KEYSTONE/AP/MUHAMMED MUHEISEN

(sda-ats)

Il rimpatrio volontario dei rifugiati afghani verso il loro Paese di origine riprende oggi in Pakistan sotto gli auspici dell'Alto Commissariato delle Nazioni Unite per i rifugiati (Unhcr). Lo scrive il quotidiano The Nation di Islamabad.

Il processo di rientro è sollecitato dal governo pachistano, che vuole ridurre fortemente il numero di rifugiati afghani legali ed illegali - stimato in quasi 2,5 milioni di persone - che pesa sull'economia e sull'ordine pubblico.

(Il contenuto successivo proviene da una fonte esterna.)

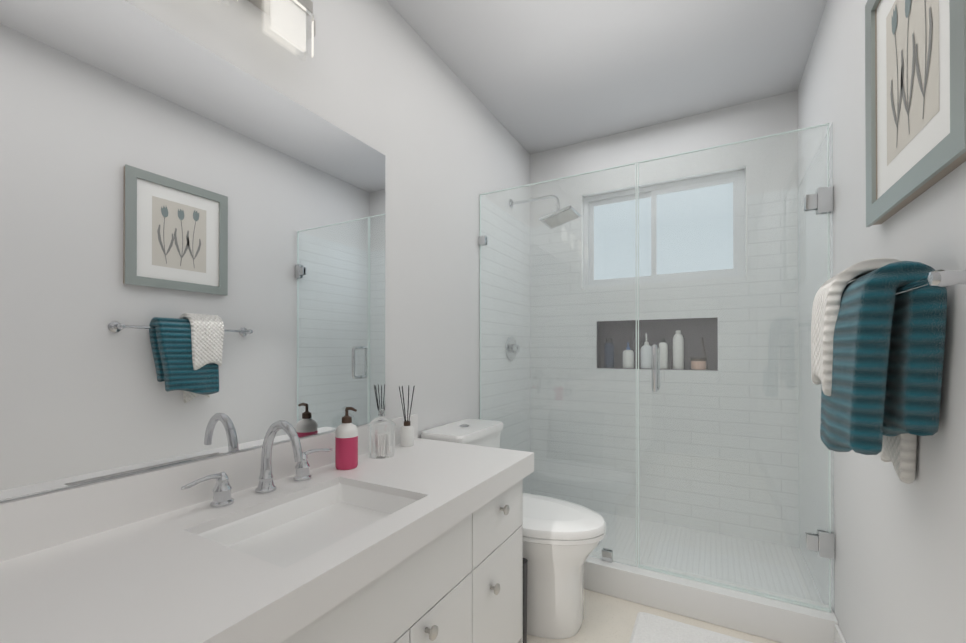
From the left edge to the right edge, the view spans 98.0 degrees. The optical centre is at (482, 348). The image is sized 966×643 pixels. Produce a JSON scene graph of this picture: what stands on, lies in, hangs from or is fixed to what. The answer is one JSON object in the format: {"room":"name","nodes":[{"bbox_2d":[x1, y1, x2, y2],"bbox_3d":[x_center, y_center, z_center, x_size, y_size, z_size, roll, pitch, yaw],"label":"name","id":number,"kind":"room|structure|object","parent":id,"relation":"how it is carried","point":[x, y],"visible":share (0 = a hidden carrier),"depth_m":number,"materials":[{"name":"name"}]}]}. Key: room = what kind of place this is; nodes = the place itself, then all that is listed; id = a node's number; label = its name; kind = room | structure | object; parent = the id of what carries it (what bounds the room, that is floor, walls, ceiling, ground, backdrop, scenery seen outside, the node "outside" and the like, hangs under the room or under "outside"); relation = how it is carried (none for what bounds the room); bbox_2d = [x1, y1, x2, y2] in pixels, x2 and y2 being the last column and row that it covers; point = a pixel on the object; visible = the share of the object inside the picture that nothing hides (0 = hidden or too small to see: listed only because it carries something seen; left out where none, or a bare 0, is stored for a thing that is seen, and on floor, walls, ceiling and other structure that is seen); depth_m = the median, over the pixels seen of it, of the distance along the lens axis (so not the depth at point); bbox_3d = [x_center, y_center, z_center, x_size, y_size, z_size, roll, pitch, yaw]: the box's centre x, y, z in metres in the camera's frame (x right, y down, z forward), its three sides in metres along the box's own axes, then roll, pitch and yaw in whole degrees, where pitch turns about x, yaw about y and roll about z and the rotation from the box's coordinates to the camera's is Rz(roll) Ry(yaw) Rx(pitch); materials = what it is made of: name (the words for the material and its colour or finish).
{"room":"bathroom","nodes":[
{"label":"bathroom","id":0,"kind":"room"},
{"bbox_2d":[125,0,529,493],"bbox_3d":[-0.625,-0.131,1.451,0.120,2.630,4.346,0,0,29],"label":"wall","id":1,"kind":"structure","parent":0,"point":[380,76],"depth_m":1.96,"materials":[{"name":"paint"}]},
{"bbox_2d":[0,0,384,502],"bbox_3d":[-0.974,-0.254,0.678,0.007,1.087,2.386,0,0,29],"label":"wall mirror","id":2,"kind":"object","parent":1,"relation":"attached to","point":[192,251],"visible":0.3,"depth_m":1.02,"materials":[{"name":"silver metal"}]},
{"bbox_2d":[0,414,417,561],"bbox_3d":[-0.922,0.344,0.753,0.021,0.106,2.592,0,0,29],"label":"backsplash","id":3,"kind":"structure","parent":1,"relation":"attached to","point":[27,524],"depth_m":0.96,"materials":[{"name":"white stone"}]},
{"bbox_2d":[218,0,314,61],"bbox_3d":[-0.769,-0.981,0.949,0.111,0.165,0.940,0,0,29],"label":"sconce","id":4,"kind":"object","parent":1,"relation":"attached to","point":[292,22],"visible":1,"depth_m":1.24,"materials":[{"name":"white glass"}]},
{"bbox_2d":[506,336,519,360],"bbox_3d":[0.212,0.001,2.793,0.060,0.164,0.168,0,0,29],"label":"shower valve","id":5,"kind":"object","parent":1,"relation":"attached to","point":[513,342],"depth_m":2.78,"materials":[{"name":"silver metal"}]},
{"bbox_2d":[509,195,580,228],"bbox_3d":[0.383,-0.896,2.706,0.447,0.207,0.210,0,0,29],"label":"shower head","id":6,"kind":"object","parent":1,"relation":"attached to","point":[566,211],"depth_m":2.65},
{"bbox_2d":[387,0,826,154],"bbox_3d":[0.132,-1.498,1.044,1.845,0.100,4.346,0,0,29],"label":"ceiling","id":7,"kind":"structure","parent":0,"point":[535,76],"depth_m":2.07,"materials":[{"name":"paint"}]},
{"bbox_2d":[527,589,780,642],"bbox_3d":[0.132,1.242,1.031,1.845,0.120,4.346,0,0,29],"label":"floor","id":8,"kind":"structure","parent":0,"point":[609,619],"depth_m":1.81,"materials":[{"name":"tile"}]},
{"bbox_2d":[268,470,533,642],"bbox_3d":[-0.688,0.825,0.593,0.584,0.711,2.538,0,0,29],"label":"bathroom vanity","id":9,"kind":"object","parent":8,"relation":"on","point":[463,583],"depth_m":1.14,"materials":[{"name":"white paint"}]},
{"bbox_2d":[0,438,533,642],"bbox_3d":[-0.678,0.432,0.620,0.578,0.072,2.592,0,0,29],"label":"countertop","id":10,"kind":"structure","parent":9,"relation":"on","point":[155,579],"depth_m":0.77,"materials":[{"name":"white stone"}]},
{"bbox_2d":[181,420,331,507],"bbox_3d":[-0.556,0.297,1.151,0.175,0.201,0.441,0,0,29],"label":"faucet","id":11,"kind":"object","parent":10,"relation":"on","point":[222,488],"visible":1,"depth_m":1.15,"materials":[{"name":"silver metal"}]},
{"bbox_2d":[196,482,415,565],"bbox_3d":[-0.402,0.483,1.032,0.343,0.134,0.443,0,0,29],"label":"sink","id":12,"kind":"object","parent":10,"relation":"in","point":[284,532],"depth_m":1.11,"materials":[{"name":"white ceramic"}]},
{"bbox_2d":[335,407,357,469],"bbox_3d":[-0.455,0.297,1.409,0.079,0.204,0.072,0,0,29],"label":"soap dispenser","id":13,"kind":"object","parent":10,"relation":"on","point":[346,444],"visible":1,"depth_m":1.38,"materials":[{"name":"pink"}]},
{"bbox_2d":[367,409,395,458],"bbox_3d":[-0.378,0.313,1.567,0.104,0.174,0.104,0,0,29],"label":"jar","id":14,"kind":"object","parent":10,"relation":"on","point":[382,443],"visible":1,"depth_m":1.56,"materials":[{"name":"clear glass"}]},
{"bbox_2d":[399,385,414,446],"bbox_3d":[-0.315,0.278,1.736,0.062,0.245,0.071,0,0,29],"label":"reed diffuser","id":15,"kind":"object","parent":10,"relation":"on","point":[407,434],"visible":1,"depth_m":1.72,"materials":[{"name":"white ceramic"}]},
{"bbox_2d":[421,419,605,638],"bbox_3d":[0.157,0.780,1.921,0.792,0.811,0.444,0,0,29],"label":"toilet","id":16,"kind":"object","parent":8,"relation":"on","point":[562,539],"visible":0.48,"depth_m":1.72,"materials":[{"name":"white ceramic"}]},
{"bbox_2d":[523,558,527,642],"bbox_3d":[0.079,1.005,1.661,0.198,0.359,0.064,0,0,29],"label":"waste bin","id":17,"kind":"object","parent":8,"relation":"on","point":[525,564],"visible":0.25,"depth_m":1.61,"materials":[{"name":"black plastic"}]},
{"bbox_2d":[629,612,752,642],"bbox_3d":[0.875,1.174,1.500,0.680,0.019,0.500,0,0,29],"label":"rug","id":18,"kind":"object","parent":8,"relation":"on","point":[649,628],"visible":1,"depth_m":1.72,"materials":[{"name":"fabric"}]},
{"bbox_2d":[584,511,837,642],"bbox_3d":[0.854,1.119,2.354,1.605,0.139,0.833,0,0,29],"label":"pan","id":19,"kind":"object","parent":8,"relation":"on","point":[771,619],"visible":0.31,"depth_m":1.97,"materials":[{"name":"ceramic"}]},
{"bbox_2d":[478,123,834,612],"bbox_3d":[0.684,0.076,2.047,1.603,1.941,0.142,0,0,29],"label":"glass shower enclosure","id":20,"kind":"object","parent":19,"relation":"on","point":[821,542],"visible":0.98,"depth_m":1.92,"materials":[{"name":"clear glass"}]},
{"bbox_2d":[530,90,798,547],"bbox_3d":[1.113,-0.124,2.835,1.605,2.630,0.250,0,0,29],"label":"wall","id":21,"kind":"structure","parent":0,"point":[776,114],"depth_m":2.64,"materials":[{"name":"tile"}]},
{"bbox_2d":[604,338,613,367],"bbox_3d":[0.866,0.031,2.881,0.064,0.200,0.063,0,0,29],"label":"bottle","id":22,"kind":"object","parent":21,"relation":"in","point":[608,358],"depth_m":2.86,"materials":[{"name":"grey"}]},
{"bbox_2d":[623,343,633,367],"bbox_3d":[0.976,0.046,2.821,0.072,0.170,0.071,0,0,29],"label":"lotion bottle","id":23,"kind":"object","parent":21,"relation":"in","point":[626,364],"depth_m":2.79,"materials":[{"name":"white plastic"}]},
{"bbox_2d":[640,333,651,367],"bbox_3d":[1.077,0.015,2.766,0.076,0.230,0.075,0,0,29],"label":"clear pump bottle","id":24,"kind":"object","parent":21,"relation":"in","point":[644,348],"depth_m":2.74,"materials":[{"name":"white plastic"}]},
{"bbox_2d":[659,338,667,368],"bbox_3d":[1.165,0.033,2.718,0.056,0.195,0.055,0,0,29],"label":"bottle","id":25,"kind":"object","parent":21,"relation":"in","point":[663,361],"depth_m":2.70,"materials":[{"name":"white plastic"}]},
{"bbox_2d":[584,169,745,287],"bbox_3d":[1.153,-0.745,2.762,0.974,0.652,0.045,0,0,29],"label":"window unit","id":26,"kind":"structure","parent":21,"relation":"in","point":[711,235],"depth_m":2.72,"materials":[{"name":"glass"}]},
{"bbox_2d":[673,330,683,368],"bbox_3d":[1.244,0.008,2.675,0.064,0.245,0.063,0,0,29],"label":"bottle","id":27,"kind":"object","parent":21,"relation":"in","point":[675,362],"depth_m":2.65,"materials":[{"name":"white plastic"}]},
{"bbox_2d":[691,358,705,369],"bbox_3d":[1.345,0.095,2.620,0.086,0.070,0.086,0,0,29],"label":"jar","id":28,"kind":"object","parent":21,"relation":"in","point":[700,364],"depth_m":2.58,"materials":[{"name":"beige"}]},
{"bbox_2d":[702,337,707,368],"bbox_3d":[1.385,0.030,2.623,0.009,0.202,0.047,0,0,-22],"label":"stick","id":29,"kind":"object","parent":21,"relation":"in","point":[704,353],"depth_m":2.62,"materials":[{"name":"brown"}]},
{"bbox_2d":[798,0,965,642],"bbox_3d":[0.889,-0.135,0.624,0.120,2.630,4.346,0,0,29],"label":"wall","id":30,"kind":"structure","parent":0,"point":[898,569],"depth_m":1.27,"materials":[{"name":"paint"}]},
{"bbox_2d":[834,624,845,642],"bbox_3d":[0.599,1.114,0.227,0.014,0.130,3.142,0,0,29],"label":"baseboard","id":31,"kind":"structure","parent":30,"relation":"attached to","point":[839,637],"depth_m":1.54,"materials":[{"name":"white"}]},
{"bbox_2d":[811,258,965,483],"bbox_3d":[0.943,0.053,1.038,0.182,0.532,0.753,0,0,29],"label":"towel rail","id":32,"kind":"object","parent":30,"relation":"attached to","point":[878,329],"visible":1,"depth_m":0.90,"materials":[{"name":"teal fabric"}]},
{"bbox_2d":[865,0,965,226],"bbox_3d":[0.987,-0.669,0.966,0.032,0.638,0.538,0,0,29],"label":"framed picture","id":33,"kind":"object","parent":30,"relation":"attached to","point":[915,87],"visible":1,"depth_m":0.96,"materials":[{"name":"grey wood"}]}
]}

In base al programma di rientro volontario gestito dall'Unhcr, nei mesi di aprile e maggio dovrebbero lasciare il Pakistan 16.000 rifugiati registrati, che riceveranno un indennizzo pro capite di 200 dollari, ridotto rispetto ai 400 dollari consegnati agli afghani che ritornavano in Patria nel 2016.

Secondo responsabili pachistani impegnati nel centro di rientro costituito a Chankani, vicino a Peshawar, lo scorso anno almeno 370.000 afghani hanno abbandonato i campi pachistani per far ritorno alle loro province di origine.

Rispondendo positivamente a richieste afghane e dell'Onu, il governo del premier Nawaz Sharif ha autorizzato mesi fa l'estensione della permanenza dei profughi afghani in Pakistan fino al 31 dicembre 2017.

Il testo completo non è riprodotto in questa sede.